Homework Assignment №1 at MVA
Author: Anna Kuznetsova
2025-01-13
1. DATA IMPORT AND DESCRIPTION
# Importing a dataset from Kaggle.com, of Student Performance Prediction:
mydata <- read.table("~/Library/Mobile Documents/com~apple~CloudDocs/Documents/MA_HW1.csv",
header = TRUE, sep = ",", dec = ".")
head(mydata, 10)## ID Gender Study.Hours Sleep.Hours Attendance Grades.Italian Grades.Spanish
## 1 1 1 3.4 8.2 60 79 89
## 2 2 1 3.2 5.9 76 77 78
## 3 3 2 3.2 9.3 41 32 33
## 4 4 1 3.2 8.2 47 34 45
## 5 5 2 3.8 10.0 75 76 81
## 6 6 2 3.4 9.0 47 50 55
## 7 7 2 7.9 8.1 63 80 74
## 8 8 1 1.4 8.0 47 55 56
## 9 9 2 5.4 8.8 67 73 68
## 10 10 1 1.4 9.6 42 59 56
## Unit.Pass
## 1 1
## 2 1
## 3 2
## 4 2
## 5 1
## 6 2
## 7 1
## 8 2
## 9 1
## 10 2EXPLANATION OF THE DATA:
- Unit of observation: An individual student.
- Sample size: 165 units of observation.
DESCRIPTION OF THE VARIABLES:
- Student.ID: Randomly assigned number of each student (1-65).
- Gender: The gender of each student, either male (1) or female (2).
- Study.Hours: Average daily time spent studying (in hours).
- Sleep.Hours: Average daily time spent sleeping (in hours).
- Attendance: The percentage of classes attended by a student (in percentages, %).
- Grades.Italian: Final performance score of a student in Italian language exam (1-100 points).

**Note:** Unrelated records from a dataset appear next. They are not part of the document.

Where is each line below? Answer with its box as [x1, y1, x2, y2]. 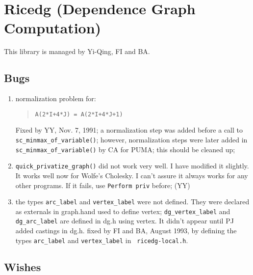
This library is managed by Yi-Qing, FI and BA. [4, 46, 150, 56]
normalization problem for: [15, 93, 96, 104]
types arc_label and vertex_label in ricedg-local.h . [15, 235, 188, 245]
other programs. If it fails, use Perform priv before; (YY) [15, 180, 190, 190]
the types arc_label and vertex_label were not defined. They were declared [15, 196, 250, 207]
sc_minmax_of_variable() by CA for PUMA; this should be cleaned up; [15, 144, 235, 154]
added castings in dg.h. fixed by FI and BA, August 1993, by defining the [15, 225, 237, 236]
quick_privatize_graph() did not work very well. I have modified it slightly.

- Grades.Spanish: Final performance score of a student in Spanish language exam (1-100 points).
- Unit.Pass: The final decision whether the language unit is passed or no, based on the grades obtained in both exams, with a condition of obtaining a grade higher than 60 on each exam (1 - passed, 2 - failed).

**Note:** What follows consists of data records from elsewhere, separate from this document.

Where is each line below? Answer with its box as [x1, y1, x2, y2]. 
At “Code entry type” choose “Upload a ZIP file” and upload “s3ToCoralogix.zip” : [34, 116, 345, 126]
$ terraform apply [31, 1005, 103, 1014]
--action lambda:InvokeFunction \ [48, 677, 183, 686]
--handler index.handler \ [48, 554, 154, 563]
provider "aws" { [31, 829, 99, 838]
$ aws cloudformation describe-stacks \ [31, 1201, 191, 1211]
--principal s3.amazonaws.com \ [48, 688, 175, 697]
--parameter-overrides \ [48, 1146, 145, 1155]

DATA SOURCE: The dataset is retrieved from Keggle. This is a synthetic representation of student performance, designed to mimic real-world scenarios by considering key factors such as study habits, sleep patterns, and class attendance. Each row represents a hypothetical student, and the dataset includes both input features and the calculated target variable (course grades and passing the unit).
# Basic description of the data frame structure. Shows the number of units and variables, and types of variables (num = numeric, int = integer / full number, etc):
str(mydata)## 'data.frame': 165 obs. of 8 variables:
## $ ID : int 1 2 3 4 5 6 7 8 9 10 ...
## $ Gender : int 1 1 2 1 2 2 2 1 2 1 ...

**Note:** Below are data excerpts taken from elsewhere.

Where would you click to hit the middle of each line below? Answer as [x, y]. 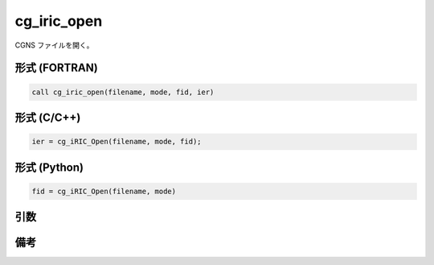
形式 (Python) [49, 167]
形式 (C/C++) [48, 117]
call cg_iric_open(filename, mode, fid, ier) [123, 92]
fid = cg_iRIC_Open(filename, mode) [104, 191]
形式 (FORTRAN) [56, 68]
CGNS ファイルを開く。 [54, 45]
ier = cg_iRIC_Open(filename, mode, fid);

## $ Study.Hours : num 3.4 3.2 3.2 3.2 3.8 3.4 7.9 1.4 5.4 1.4 ...
## $ Sleep.Hours : num 8.2 5.9 9.3 8.2 10 9 8.1 8 8.8 9.6 ...
## $ Attendance : num 60 76 41 47 75 47 63 47 67 42 ...
## $ Grades.Italian: num 79 77 32 34 76 50 80 55 73 59 ...
## $ Grades.Spanish: num 89 78 33 45 81 55 74 56 68 56 ...
## $ Unit.Pass : int 1 1 2 2 1 2 1 2 1 2 ...2. DATA MANIPULATION
# Renaming some columns titles in order to make the data frame neater:
colnames(mydata)[3] <- ("Study") #Its previous name was Study.Hours
colnames(mydata)[4] <- ("Sleep") #Its previous name was Sleep.Hours
colnames(mydata)[6] <- ("Italian") #Its previous name was Grades.Italian
colnames(mydata)[7] <- ("Spanish") #Its previous name was Grades.Spanish
colnames(mydata)[8] <- ("Unit") #Its previous name was Unit.Pass
head(mydata, 5)## ID Gender Study Sleep Attendance Italian Spanish Unit
## 1 1 1 3.4 8.2 60 79 89 1
## 2 2 1 3.2 5.9 76 77 78 1
## 3 3 2 3.2 9.3 41 32 33 2
## 4 4 1 3.2 8.2 47 34 45 2
## 5 5 2 3.8 10.0 75 76 81 1# Changing the depiction of Gender from "1" and "2" to words "Male" and "Female":
mydata$Gender <- factor(mydata$Gender,
levels = c("1", "2"),
labels = c("Male", "Female"))
# Changing the depiction of Unit from "1" and "2" to words "Pass" and "Fail":
mydata$Unit <- factor(mydata$Unit,
levels = c("1", "2"),
labels = c("Pass", "Fail"))
head(mydata, 5)## ID Gender Study Sleep Attendance Italian Spanish Unit
## 1 1 Male 3.4 8.2 60 79 89 Pass
## 2 2 Male 3.2 5.9 76 77 78 Pass
## 3 3 Female 3.2 9.3 41 32 33 Fail
## 4 4 Male 3.2 8.2 47 34 45 Fail
## 5 5 Female 3.8 10.0 75 76 81 PassDESCRIPTIVE STATISTICS: Presenting some descriptive statistics and explaining few estimates of parameters.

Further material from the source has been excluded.